Question & Answer
QUESTION

Find the value of the expression given as: $\int\limits_{0}^{\pi }{\sin \theta d\theta }$.

ANSWER Verified Verified
Hint: Use the formulae $\int{\sin xdx}=-\cos x+\,C$ and $\int\limits_{a}^{b}{f(x)dx}=\left[ F(x) \right]_{a}^{b}$ too get the integration and then substitute the values \[\cos 0=1\,and\,\cos \pi =-1\] in the equation to get the final answer.

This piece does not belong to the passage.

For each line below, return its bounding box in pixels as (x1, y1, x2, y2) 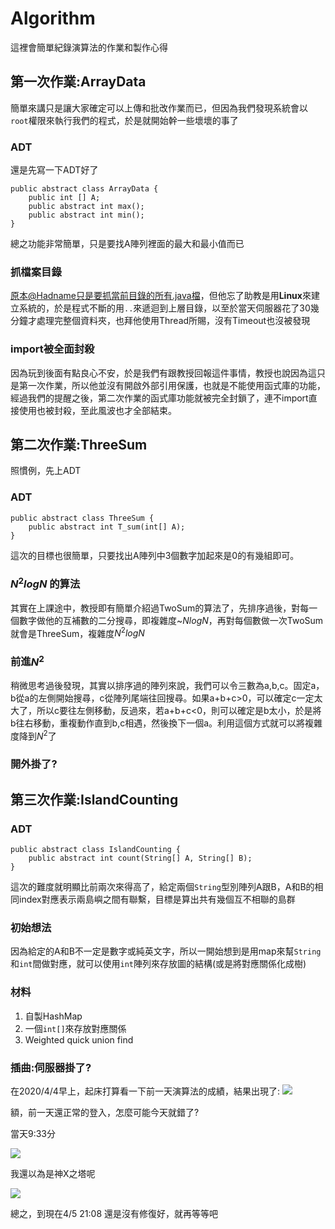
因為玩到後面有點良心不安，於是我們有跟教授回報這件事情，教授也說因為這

Complete step-by-step answer:
To solve the above equation we will first write it down and assume it as ‘L’, therefore,
$\Rightarrow L=\int\limits_{0}^{\pi }{\sin \theta d\theta }$ ……………………………………………………. (1)
To solve the above equation we should know the formulae of integration given below,
Formula:
$\int{\sin xdx}=-\cos x+\,C$
$\int\limits_{a}^{b}{f(x)dx}=\left[ F(x) \right]_{a}^{b}$
If we use above two formulae in equation (1) we will get,
$\Rightarrow L=\left[ -\cos \theta \right]_{0}^{\pi }$
Now to proceed further in the solution we should know how to substitute the limits in the given equation and for that we should refer the formula given below,
Formula:
$\left[ f(x) \right]_{a}^{b}=f(b)-f(a)$
If we use the above formula in ‘L’ we will get,
$\Rightarrow L=\left[ \left( -\cos \pi \right)-\left( -\cos 0 \right) \right]$
Further simplification in the above equation will give,
\[\Rightarrow L=\left[ -\cos \pi +\cos 0 \right]\]
As we know, the value of \[\cos 0\] is equal to 1 and the value of \[\cos \pi \] is equal to -1 and if we substitute these values in the above equation we will get,
\[\Rightarrow L=\left[ -\left( -1 \right)+1 \right]\]
Further simplification in the above equation will give,
Therefore, L = 1 + 1
If we simplify the above equation we will get,
Therefore, L = 2.
If we compare the above equation with equation (1) we can write,
\[\Rightarrow \int\limits_{0}^{\pi }{\sin \theta d\theta }=2\]
Therefore the value of \[\int\limits_{0}^{\pi }{\sin \theta d\theta }\] is equal to 2.

Note: Many students commit the mistake of writing the \[\int{\sin \theta d\theta }\] as \[\cos \theta \] in over confidence. But do remember that it is the derivative of \[\sin \theta \] and not the integration.